#### Your assignment:
Please transcribe the entries that follow exactly as they stand, skipping each picture.

#### The data:
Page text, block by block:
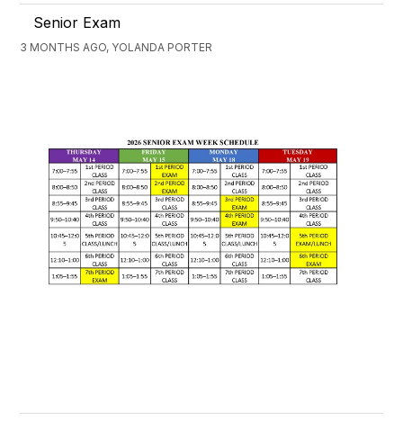
Senior Exam
3 MONTHS AGO, YOLANDA PORTER
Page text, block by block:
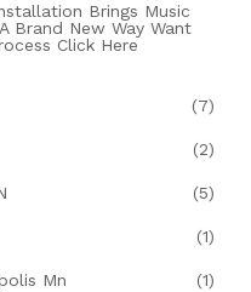
Brings Music
Brand New Way Want
Click Here
(7)
(2)
(5)
(1)
Mn (1)
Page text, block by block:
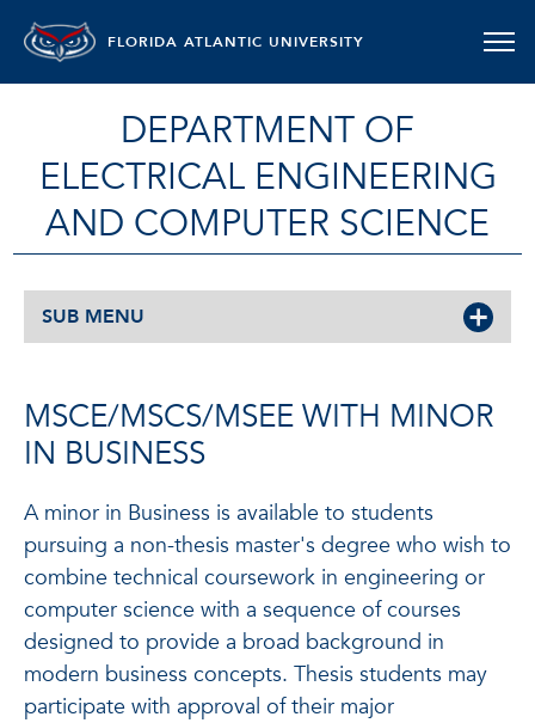
FLORIDA ATLANTIC UNIVERSITY
DEPARTMENT OF
ELECTRICAL ENGINEERING
AND COMPUTER SCIENCE
SUB MENU
MSCE/MSCS/MSEE WITH MINOR
IN BUSINESS
A minor in Business is available to students
pursuing a non-thesis master's degree who wish to
combine technical coursework in engineering or
computer science with a sequence of courses
designed to provide a broad background in
modern business concepts. Thesis students may
participate with approval of their major
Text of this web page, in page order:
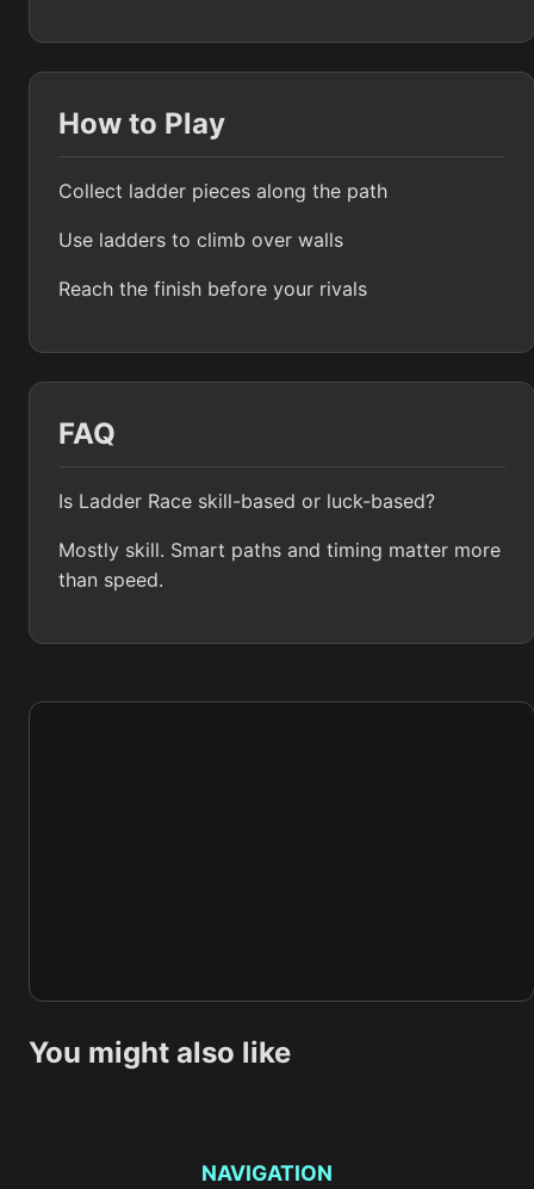
How to Play
Collect ladder pieces along the path
Use ladders to climb over walls
Reach the finish before your rivals
FAQ
Is Ladder Race skill-based or luck-based?
Mostly skill. Smart paths and timing matter more
than speed.
You might also like
NAVIGATION
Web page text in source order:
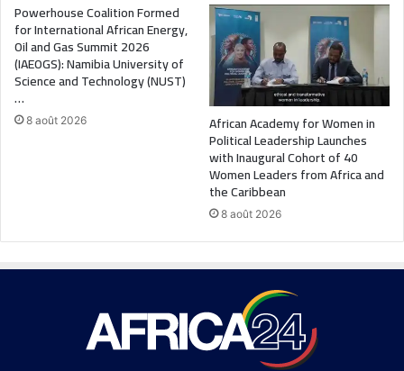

#### Result of the task:
Page text, block by block:
Senior Exam
3 MONTHS AGO, YOLANDA PORTER
Page text, block by block:
Brings Music
Brand New Way Want
Click Here
(7)
(2)
(5)
(1)
Mn (1)
Page text, block by block:
FLORIDA ATLANTIC UNIVERSITY
DEPARTMENT OF
ELECTRICAL ENGINEERING
AND COMPUTER SCIENCE
SUB MENU
MSCE/MSCS/MSEE WITH MINOR
IN BUSINESS
A minor in Business is available to students
pursuing a non-thesis master's degree who wish to
combine technical coursework in engineering or
computer science with a sequence of courses
designed to provide a broad background in
modern business concepts. Thesis students may
participate with approval of their major
Text of this web page, in page order:
How to Play
Collect ladder pieces along the path
Use ladders to climb over walls
Reach the finish before your rivals
FAQ
Is Ladder Race skill-based or luck-based?
Mostly skill. Smart paths and timing matter more
than speed.
You might also like
NAVIGATION
Web page text in source order:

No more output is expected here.